However, other configurations of the PCIe configuration space will
fall within the scope of the present disclosure as well. Examples
of PCIe configuration space registers include uncorrectable error
status registers, uncorrectable error mask registers, uncorrectable
error severity registers, correctable error status registers,
correctable error mask registers, advanced capabilities and control
registers, header log registers, error source identification
registers, correctable error source identification registers,
Transaction Layer Packet (TLP) prefix log registers, and/or other
PCIe configuration space registers that would be apparent to one of
skill in the art in possession of the present disclosure. While a
specific example of a PCIe device 300 has been described, one of
skill in the art in possession of the present disclosure will
recognize that PCIe devices may include a variety of different
components in a variety of different configurations in order to
provide conventional PCIe functionality, as well as the
functionality discussed below, while remaining within the scope of
the present disclosure.
[0024] Referring now to FIG. 4, an embodiment of a method 400 for
configuring a hot-plugged PCIe device is illustrated. As discussed
below, the systems and methods of the present disclosure provide
for the configuration of PCIe configuration space registers in a
PCIe device that has been hot-plugged into a computing system, and
that configuration may be performed using PCIe setting records that
specify the location of a PCIe configuration space register that
may have a fixed offset in the PCIe configuration space, or that
may be reside within a capability structure or extended capability
structure within the PCIe configuration space.

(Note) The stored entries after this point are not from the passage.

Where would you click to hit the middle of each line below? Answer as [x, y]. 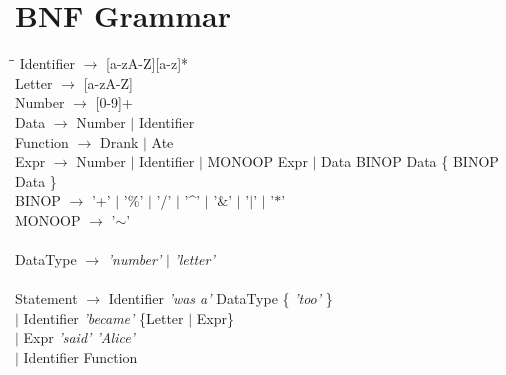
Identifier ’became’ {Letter [103, 317]
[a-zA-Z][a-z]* [147, 63]
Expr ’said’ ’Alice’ [79, 337]
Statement [46, 298]
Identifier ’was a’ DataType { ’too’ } [220, 298]
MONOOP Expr [257, 161]
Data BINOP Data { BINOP [410, 161]
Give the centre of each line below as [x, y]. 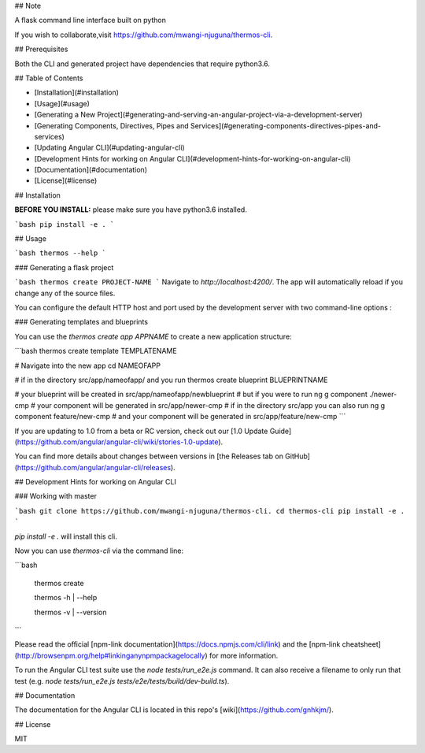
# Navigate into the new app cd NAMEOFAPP [88, 365]
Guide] [281, 431]
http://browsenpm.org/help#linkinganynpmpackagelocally [111, 655]
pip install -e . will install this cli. [66, 536]
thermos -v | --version [70, 612]
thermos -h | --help [66, 598]
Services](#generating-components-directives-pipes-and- [286, 125]
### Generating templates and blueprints [81, 322]

One of skill in the
art in possession of the present disclosure will recognize that the
PCIe setting records and associated functionality described herein
provide several benefits over conventional PCIe setting records
that are static such that they only allow for the configuration of
particular PCIe configuration space registers (defined in the PCIe
specification version 1.1) whose locations within the PCIe
configuration space are previously known to the OS in the computing
system. As such, rather than extend the conventional PCIe setting
records in the _HPX method to include new PCIe setting records
(whose locations would then need to be programmed into the OS as
well), the use of PCIe setting records described herein allows for
the configuration of PCIe configuration space registers that are
not pre-defined (e.g., in the PCIe specification version 1.1), and
supports platform specific changes by the OS to PCIe configuration
space registers added after the PCIe specification version 1.1, as
well as any future PCIe configuration space registers that may be
added to the PCIe configuration space.
[0025] The method 400 begins at block 402 where a computing system
detects the hot-plugging of a PCIe device into a PCIe connector
subsystem. With reference to FIG. 5, in an embodiment of block 402
and subsequent to the booting of the computing system 200 such that
the computing system 200 is in a runtime state with the operating
system engine 204 controlling operations of the computing system
200, the PCIe device 300 may be connected to the computing system
200 by mating the PCIe connector 304 on the PCIe device 300 to the
PCI connector subsystem 208 in the computing system 200, thus
providing a hot-plugged PCIe device configuration system. Such a
connection that occurs subsequent to the booting of the computing
system 200 and while the computing system 200 is in a runtime state
with the operating system engine 204 controlling operations of the
computing system 200 is referred to herein as "hot-plugging",
although one of skill in the art in possession of the present
disclosure will recognize that the hot-plugging of a device into a
computing system may be defined in different ways while remaining
within the scope of the present disclosure. As such, in an
embodiment of block 402, the operating system engine 204 in the
computing system 200 may operate to detect (e.g., via the PCIe bus
208a) that the PCIe device 300 has been hot-plugged into the PCIe
connector subsystem 208.
[0026] The method 400 then proceeds to block 404 where the
computing system uses register location information in a PCIe
setting record to determine a location of a PCIe configuration
space register in a PCIe configuration space. In an embodiment,
prior to block 404 and in response to the booting of the computing
system 200, the BIOS 206 provides at least one PCIe setting record
from the PCIe setting record database 206a to the operating system
engine 204, and those PCIe setting record(s) are stored by the
operating system engine 204. In some embodiments, the operating
system engine 204 may advertise its support for the PCIe setting
records of the present disclosure in order to receive those PCIe
setting record(s) from the BIOS 206. For example, Advanced
Configuration and Power Interface (ACPI) specification defines an
ownership change (OSC) method that allows the BIOS 206 and the
operating system engine 204 to establish ownership of the PCIe
configuration space registers in PCIe devices, and bits may be
added to the OSC method in order to establish ownership of new PCIe
configuration space register bits (e.g., those added since PCIe
specification version 1.1, and those added in the future) and allow
the operating system engine 204 to advertise support for the new
PCIe setting records described herein.
[0027] Subsequently, at block 406, the operating system engine 204
may access a first PCIe setting record and retrieve register
location information from that first PCIe setting record. The
operating system engine 204 may then use that register location
information to determine a location in the PCIe configuration space
included on the PCIe device 300 of a first PCIe configuration space
register. In a specific example, the register location information
may be defined according to the register offset row in Table A
above, and may be provided to identify PCIe configuration space
registers that have a fixed offset in the PCIe configuration space.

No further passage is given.